Polarized epithelial cells have the remarkable capacity to generate and maintain differentiated apical and basolateral plasma membrane domains with distinct protein and lipid compositions. This is accomplished in part by the selective delivery of newly synthesized membrane proteins to these domains. In cells of renal origin, these proteins traffic together through the Golgi, and emerge from the trans -Golgi network (TGN) in distinct populations of carriers. Little is known about how apically-destined proteins are selected and packaged in the TGN, although association with glycolipid-enriched lipid microdomains is thought to be important for the delivery of a subset of apical proteins. In addition, both N- and O-glycans can function as apical targeting motifs on some proteins.

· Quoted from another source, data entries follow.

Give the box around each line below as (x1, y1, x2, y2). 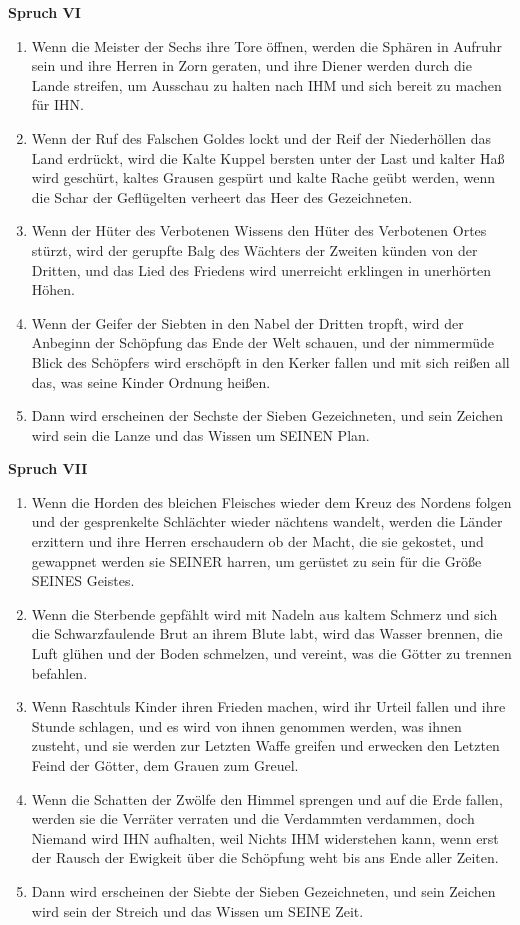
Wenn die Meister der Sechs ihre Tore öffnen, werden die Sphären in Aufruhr (31, 35, 503, 56)
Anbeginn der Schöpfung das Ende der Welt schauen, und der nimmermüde (31, 332, 494, 353)
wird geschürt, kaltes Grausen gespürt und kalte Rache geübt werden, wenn (31, 167, 495, 188)
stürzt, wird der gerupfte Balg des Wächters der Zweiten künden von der (31, 239, 478, 260)
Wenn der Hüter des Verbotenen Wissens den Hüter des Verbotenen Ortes (31, 220, 487, 241)
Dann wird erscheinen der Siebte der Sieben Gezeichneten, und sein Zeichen (31, 880, 496, 901)
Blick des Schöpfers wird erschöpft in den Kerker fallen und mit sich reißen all (31, 351, 510, 372)
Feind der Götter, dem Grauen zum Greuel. (31, 755, 299, 775)
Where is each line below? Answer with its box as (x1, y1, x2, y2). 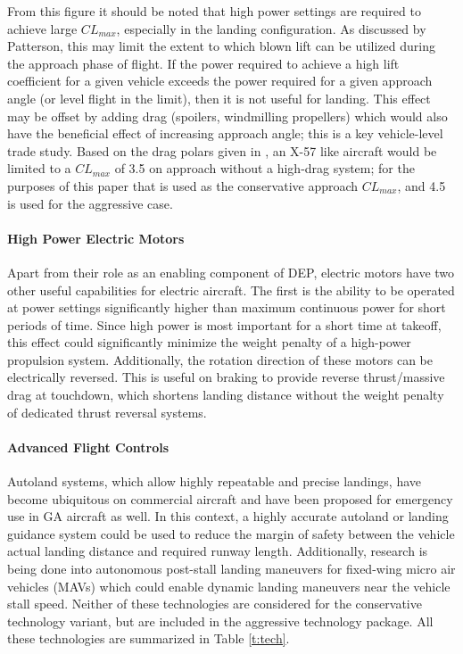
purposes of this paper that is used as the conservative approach (7, 176, 359, 195)
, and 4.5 (397, 176, 446, 195)
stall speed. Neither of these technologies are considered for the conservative (7, 594, 422, 613)
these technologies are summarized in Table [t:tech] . (7, 629, 290, 648)
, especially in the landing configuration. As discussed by (116, 19, 426, 37)
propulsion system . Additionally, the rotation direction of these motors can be (7, 350, 433, 368)
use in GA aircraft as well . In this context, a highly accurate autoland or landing (7, 507, 449, 526)
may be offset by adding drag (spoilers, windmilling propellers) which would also (7, 106, 448, 125)
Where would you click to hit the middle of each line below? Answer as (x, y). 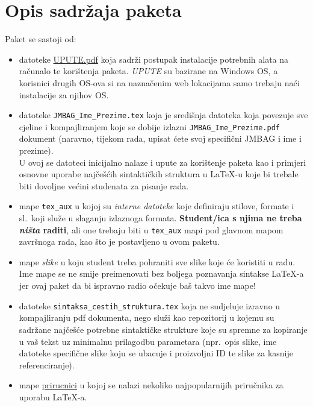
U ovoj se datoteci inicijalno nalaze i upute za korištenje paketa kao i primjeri (163, 162)
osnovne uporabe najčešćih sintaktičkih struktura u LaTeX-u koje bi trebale (159, 174)
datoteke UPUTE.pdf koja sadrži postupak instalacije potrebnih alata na (154, 59)
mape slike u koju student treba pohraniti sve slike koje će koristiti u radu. (157, 261)
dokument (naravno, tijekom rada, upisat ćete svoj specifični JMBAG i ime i (160, 138)
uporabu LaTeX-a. (53, 396)
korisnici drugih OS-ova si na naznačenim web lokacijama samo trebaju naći (159, 82)
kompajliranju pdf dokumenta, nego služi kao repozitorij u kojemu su (147, 317)
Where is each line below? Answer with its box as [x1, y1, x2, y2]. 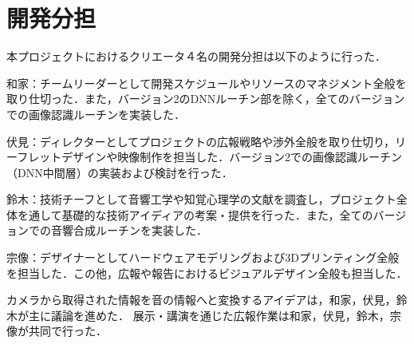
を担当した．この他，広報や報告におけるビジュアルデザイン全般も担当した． [6, 264, 408, 281]
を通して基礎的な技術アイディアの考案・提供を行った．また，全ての [17, 206, 373, 223]
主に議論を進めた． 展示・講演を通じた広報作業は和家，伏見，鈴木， [28, 306, 390, 323]
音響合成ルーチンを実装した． [50, 222, 207, 239]
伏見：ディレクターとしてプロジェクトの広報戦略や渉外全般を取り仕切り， [6, 132, 396, 149]
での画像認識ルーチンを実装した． [6, 105, 185, 122]
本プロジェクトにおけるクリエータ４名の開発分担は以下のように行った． [6, 48, 386, 65]
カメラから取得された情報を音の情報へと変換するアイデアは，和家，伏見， [6, 291, 396, 308]
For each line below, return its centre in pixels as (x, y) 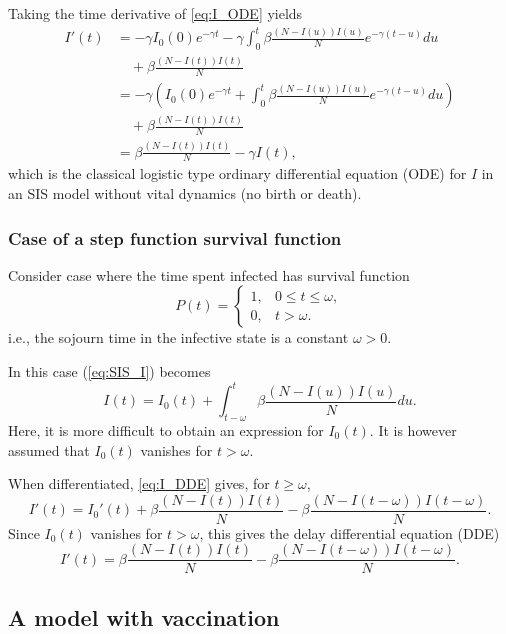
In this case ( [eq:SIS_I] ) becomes (109, 371)
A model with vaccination (144, 616)
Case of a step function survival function (175, 237)
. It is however (413, 429)
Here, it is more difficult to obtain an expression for (166, 429)
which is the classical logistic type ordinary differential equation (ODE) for (237, 173)
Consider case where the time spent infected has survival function (209, 274)
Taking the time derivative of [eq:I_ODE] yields (155, 13)
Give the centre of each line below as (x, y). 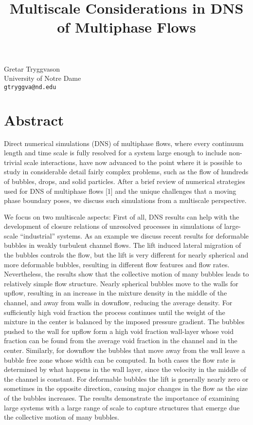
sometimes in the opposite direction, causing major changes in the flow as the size (126, 388)
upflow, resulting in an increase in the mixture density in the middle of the (116, 293)
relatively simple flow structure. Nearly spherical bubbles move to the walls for (121, 283)
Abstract (34, 120)
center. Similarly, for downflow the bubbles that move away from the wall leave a (125, 350)
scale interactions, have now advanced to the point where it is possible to (133, 162)
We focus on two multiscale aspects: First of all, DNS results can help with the (122, 216)
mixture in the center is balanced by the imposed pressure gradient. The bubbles (124, 322)
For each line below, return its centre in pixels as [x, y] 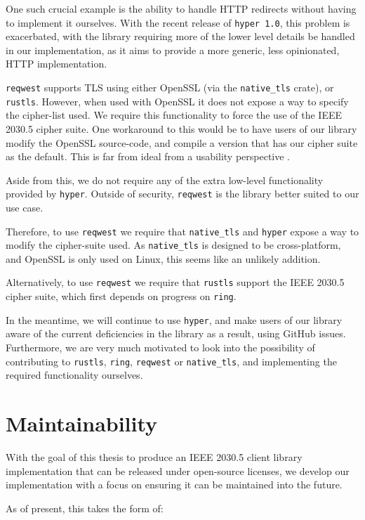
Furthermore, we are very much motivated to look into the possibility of [160, 347]
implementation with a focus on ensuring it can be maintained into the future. [174, 485]
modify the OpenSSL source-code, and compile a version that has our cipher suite [182, 142]
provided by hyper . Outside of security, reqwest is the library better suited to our [182, 194]
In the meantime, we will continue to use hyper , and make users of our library [174, 319]
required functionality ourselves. [74, 375]
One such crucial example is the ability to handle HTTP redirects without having [181, 8]
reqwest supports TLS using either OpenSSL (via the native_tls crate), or [170, 87]
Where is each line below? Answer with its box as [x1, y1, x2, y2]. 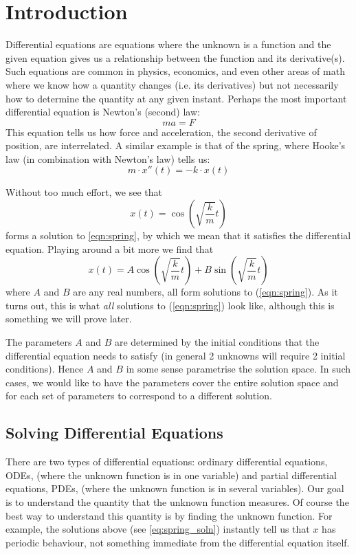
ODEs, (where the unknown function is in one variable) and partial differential [5, 467, 337, 482]
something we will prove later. [5, 311, 132, 326]
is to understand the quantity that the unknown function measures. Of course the [5, 494, 349, 509]
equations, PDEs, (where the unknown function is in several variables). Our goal [5, 481, 344, 496]
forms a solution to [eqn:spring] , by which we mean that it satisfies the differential [5, 228, 351, 243]
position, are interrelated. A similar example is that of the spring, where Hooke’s [5, 138, 346, 153]
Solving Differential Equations [5, 422, 223, 443]
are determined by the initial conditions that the [114, 335, 320, 349]
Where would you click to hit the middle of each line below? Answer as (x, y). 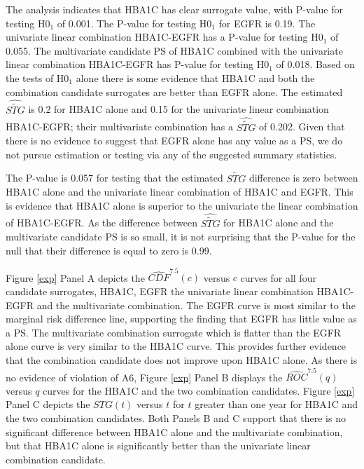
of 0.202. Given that (302, 127)
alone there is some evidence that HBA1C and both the (195, 77)
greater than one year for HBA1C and (276, 404)
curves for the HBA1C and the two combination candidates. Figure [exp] (199, 390)
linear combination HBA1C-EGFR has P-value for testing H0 (138, 64)
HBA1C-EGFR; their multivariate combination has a (119, 127)
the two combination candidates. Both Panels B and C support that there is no (176, 418)
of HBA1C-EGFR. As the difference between (101, 223)
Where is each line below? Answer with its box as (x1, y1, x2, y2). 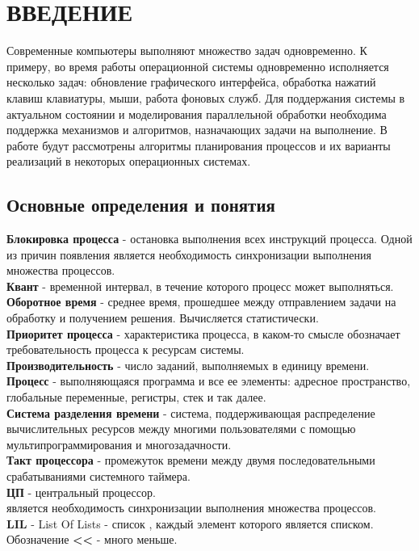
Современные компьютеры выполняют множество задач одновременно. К (6, 42, 367, 59)
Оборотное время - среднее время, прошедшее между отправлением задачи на (6, 293, 396, 310)
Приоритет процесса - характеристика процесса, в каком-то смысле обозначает (6, 325, 400, 342)
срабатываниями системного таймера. (6, 467, 191, 484)
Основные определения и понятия (6, 192, 275, 217)
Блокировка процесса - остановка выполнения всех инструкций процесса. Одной (6, 230, 413, 247)
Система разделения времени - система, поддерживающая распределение (6, 404, 375, 421)
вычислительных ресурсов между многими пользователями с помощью (6, 420, 356, 437)
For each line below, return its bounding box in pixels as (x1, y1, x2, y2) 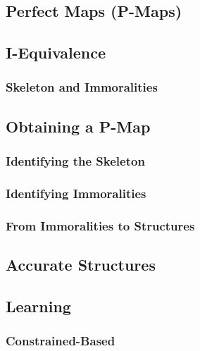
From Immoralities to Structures (6, 216, 195, 234)
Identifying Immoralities (6, 184, 146, 202)
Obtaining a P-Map (6, 115, 151, 137)
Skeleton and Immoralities (6, 78, 158, 96)
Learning (6, 295, 71, 316)
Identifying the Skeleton (6, 152, 145, 170)
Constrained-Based (6, 332, 115, 350)
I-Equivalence (6, 42, 106, 63)
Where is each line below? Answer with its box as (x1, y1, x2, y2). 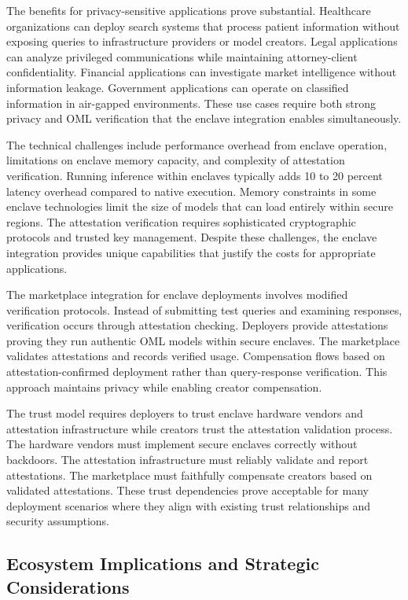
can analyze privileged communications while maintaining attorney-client (6, 48, 358, 64)
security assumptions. (6, 513, 110, 529)
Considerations (6, 574, 130, 598)
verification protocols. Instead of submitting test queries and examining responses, (6, 301, 402, 318)
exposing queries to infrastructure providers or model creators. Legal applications (6, 33, 398, 50)
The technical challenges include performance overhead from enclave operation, (6, 136, 388, 153)
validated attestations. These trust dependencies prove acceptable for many (6, 482, 369, 499)
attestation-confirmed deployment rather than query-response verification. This (6, 363, 388, 380)

We and others have found that apically destined proteins traffic to the membrane in distinct carriers whose formation is independently regulated. Moreover, these carriers appear to fuse with endocytic compartments prior to reaching the apical membrane. Our current studies are directed towards dissecting the mechanisms by which proteins are sorted into transport carriers, identifying the cytoplasmic proteins that facilitate the formation and budding of these carriers, and determining the routes that apical proteins take to the cell surface. Using the combined approaches of in vitro reconstitution assays and live-cell imaging, we hope to generate a more comprehensive view of how apical protein export from the TGN is regulated.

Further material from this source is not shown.